NEW YORK (Reuters) - A group of regulators and consumer advocates is supporting a proposed amendment to the Senate’s financial reform bill that would require brokers to adopt a higher fiduciary standard.
State securities regulators, the Consumer Federation of America and the AARP sent a letter to Senate on Friday to get support for the amendment introduced by Hawaii Democrat Daniel Akaka and New Jersey Democrat Robert Menendez.
“This amendment would restore the single most important investor protection of all,” said Russ Iuculano, executive director for the North American Securities Administration Association.
Under the Senate bill, the Securities and Exchange Commission would conduct a study of the fiduciary standard and its impact on advisers and clients, and decide whether to adopt new regulations.
Regulators and consumer advocates say that is not enough.

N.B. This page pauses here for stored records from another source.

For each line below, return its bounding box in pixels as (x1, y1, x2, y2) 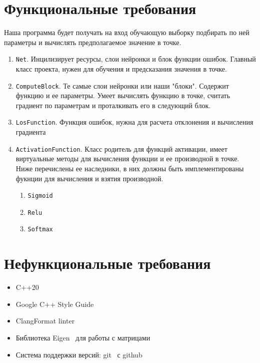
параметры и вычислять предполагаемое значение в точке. (4, 37, 181, 47)
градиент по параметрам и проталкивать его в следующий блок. (15, 100, 211, 110)
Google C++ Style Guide (15, 298, 94, 309)
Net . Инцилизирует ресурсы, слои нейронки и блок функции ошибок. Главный (15, 54, 256, 64)
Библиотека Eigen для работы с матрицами (15, 332, 150, 342)
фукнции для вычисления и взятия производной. (15, 173, 163, 183)
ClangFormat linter (15, 315, 75, 326)
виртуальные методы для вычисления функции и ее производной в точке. (15, 153, 239, 164)
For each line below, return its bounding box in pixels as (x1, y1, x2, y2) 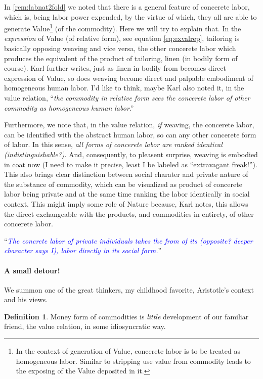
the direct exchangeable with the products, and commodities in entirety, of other (4, 208, 254, 219)
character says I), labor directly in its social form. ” (4, 245, 162, 256)
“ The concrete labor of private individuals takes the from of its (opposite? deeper (4, 235, 253, 246)
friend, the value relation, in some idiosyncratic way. (4, 321, 166, 331)
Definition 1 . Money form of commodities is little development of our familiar (4, 311, 249, 321)
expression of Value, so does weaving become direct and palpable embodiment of (4, 72, 253, 83)
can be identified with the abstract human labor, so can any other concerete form (4, 129, 256, 139)
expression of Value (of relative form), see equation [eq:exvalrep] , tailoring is (4, 33, 240, 43)
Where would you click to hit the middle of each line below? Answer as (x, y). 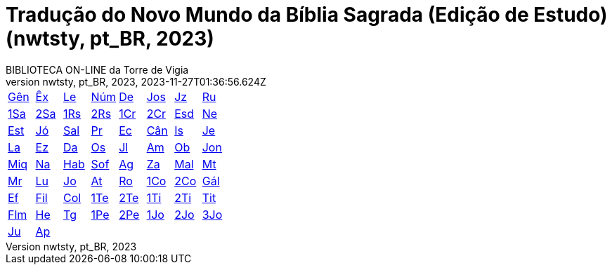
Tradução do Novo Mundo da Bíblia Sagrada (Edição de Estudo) (307, 15)
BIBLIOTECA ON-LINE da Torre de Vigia (97, 69)
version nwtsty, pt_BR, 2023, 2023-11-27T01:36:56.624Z (136, 81)
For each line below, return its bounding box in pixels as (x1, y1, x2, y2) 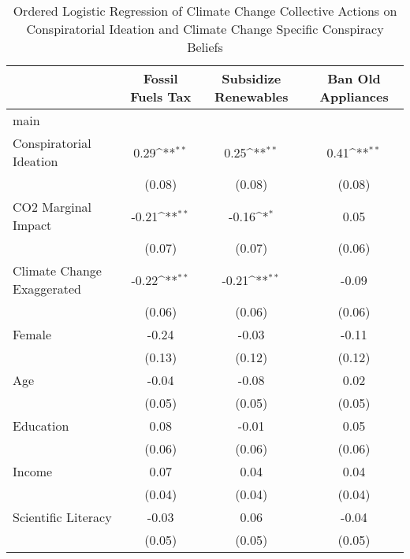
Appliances (319, 87, 389, 106)
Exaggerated (13, 279, 81, 298)
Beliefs (187, 38, 223, 56)
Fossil (143, 69, 178, 87)
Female (13, 325, 52, 343)
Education (13, 416, 69, 435)
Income (13, 462, 53, 480)
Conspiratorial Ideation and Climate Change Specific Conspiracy (26, 20, 384, 38)
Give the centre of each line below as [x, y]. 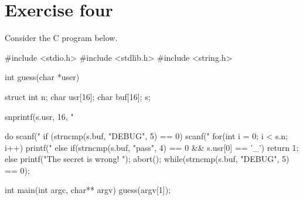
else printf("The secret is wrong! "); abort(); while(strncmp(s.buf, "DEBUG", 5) [147, 159]
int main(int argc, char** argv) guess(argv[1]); [88, 190]
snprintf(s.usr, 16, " [39, 116]
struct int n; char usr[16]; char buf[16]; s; [78, 96]
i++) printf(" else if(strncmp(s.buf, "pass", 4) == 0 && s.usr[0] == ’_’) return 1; [152, 147]
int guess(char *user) [42, 77]
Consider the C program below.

The proposed amendment would require the SEC to adopt rules requiring brokers to act in the best interests of their clients when giving them investment advice. Currently, brokers must only show that their recommendations are suitable for clients.
The amendment would reflect the version of the bill passed by the House of Representatives in December. The Senate dropped the adoption of the fiduciary standard following a lobbying campaign from brokerage firms and insurance agents, said Iuculano.
Charles Johnston, head of Morgan Stanley Smith Barney,, said at a securities industry conference on Friday that he was concerned about the adoption of a single fiduciary standard if it limited customer choice.
Johnston said under the fiduciary standard that currently governs investment advisers, brokers would not be able to sell clients proprietary products or new issues of securities underwritten by the firm, or allow clients to hold a concentrated position in one company.
Iuculano contends these fears are unfounded. The House bill does not require advisers to be brought under the Investment Adviser Act and provides specific exemptions for brokers selling proprietary products, provided they inform their clients of what they are doing, said Iuculano.
The fiduciary issue has been overshadowed by other provisions of the bill, such as rules regulating derivatives, said Cristina Martinfirvida, director of economic security at the AARP. Still, she is confident it will pass.
“The public expects to see pieces of the legislation that have to do with individual investors and not just institutions,” she said.